Output all the data exactly. Pictures do not belong in the copy.

+ + + +

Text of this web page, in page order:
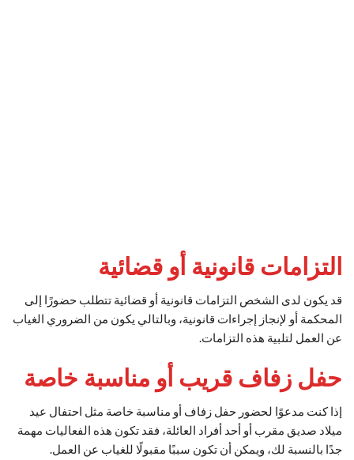
التزامات قانونية أو قضائية
قد يكون لدى الشخص التزامات قانونية أو قضائية تتطلب حضورًا إلى
المحكمة أو لإنجاز إجراءات قانونية، وبالتالي يكون من الضروري الغياب
عن العمل لتلبية هذه التزامات.
حفل زفاف قريب أو مناسبة خاصة
إذا كنت مدعوًا لحضور حفل زفاف أو مناسبة خاصة مثل احتفال عيد
ميلاد صديق مقرب أو أحد أفراد العائلة، فقد تكون هذه الفعاليات مهمة
جدًا بالنسبة لك، ويمكن أن تكون سببًا مقبولًا للغياب عن العمل.
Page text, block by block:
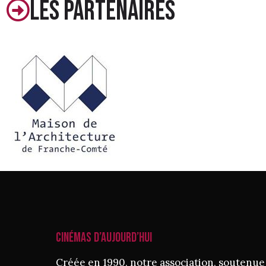
Les partenaires
CINÉMAS D’AUJOURD’HUI
Créée en 1990, notre association, soutenue
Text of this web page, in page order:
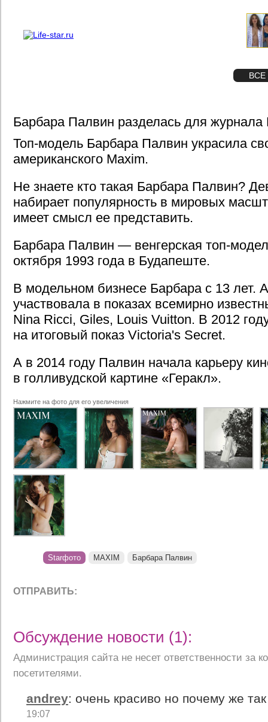
ВСЕ
Барбара Палвин разделась для
Топ-модель Барбара Палвин украсила
американского Maxim.
Не знаете кто такая Барбара Палвин?
набирает популярность в мировых
имеет смысл ее представить.
Барбара Палвин — венгерская топ-
октября 1993 года в Будапеште.
В модельном бизнесе Барбара с 13 лет.
участвовала в показах всемирно
Nina Ricci, Giles, Louis Vuitton. В 2012
на итоговый показ Victoria's Secret.
А в 2014 году Палвин начала карьеру
в голливудской картине «Геракл».
Нажмите на фото для его увеличения
Starфото MAXIM Барбара Палвин
ОТПРАВИТЬ:
Обсуждение новости (1):
Администрация сайта не несет ответственности за
посетителями.
andrey: очень красиво но почему же
19:07
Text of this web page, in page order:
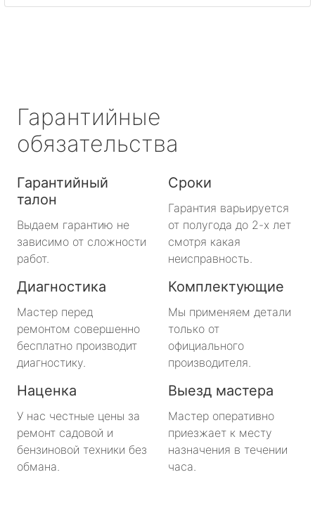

+ + + +

» **Result**
Text of this web page, in page order:
التزامات قانونية أو قضائية
قد يكون لدى الشخص التزامات قانونية أو قضائية تتطلب حضورًا إلى
المحكمة أو لإنجاز إجراءات قانونية، وبالتالي يكون من الضروري الغياب
عن العمل لتلبية هذه التزامات.
حفل زفاف قريب أو مناسبة خاصة
إذا كنت مدعوًا لحضور حفل زفاف أو مناسبة خاصة مثل احتفال عيد
ميلاد صديق مقرب أو أحد أفراد العائلة، فقد تكون هذه الفعاليات مهمة
جدًا بالنسبة لك، ويمكن أن تكون سببًا مقبولًا للغياب عن العمل.
Page text, block by block:
Les partenaires
CINÉMAS D’AUJOURD’HUI
Créée en 1990, notre association, soutenue
Text of this web page, in page order:
ВСЕ
Барбара Палвин разделась для
Топ-модель Барбара Палвин украсила
американского Maxim.
Не знаете кто такая Барбара Палвин?
набирает популярность в мировых
имеет смысл ее представить.
Барбара Палвин — венгерская топ-
октября 1993 года в Будапеште.
В модельном бизнесе Барбара с 13 лет.
участвовала в показах всемирно
Nina Ricci, Giles, Louis Vuitton. В 2012
на итоговый показ Victoria's Secret.
А в 2014 году Палвин начала карьеру
в голливудской картине «Геракл».
Нажмите на фото для его увеличения
Starфото MAXIM Барбара Палвин
ОТПРАВИТЬ:
Обсуждение новости (1):
Администрация сайта не несет ответственности за
посетителями.
andrey: очень красиво но почему же
19:07
Text of this web page, in page order:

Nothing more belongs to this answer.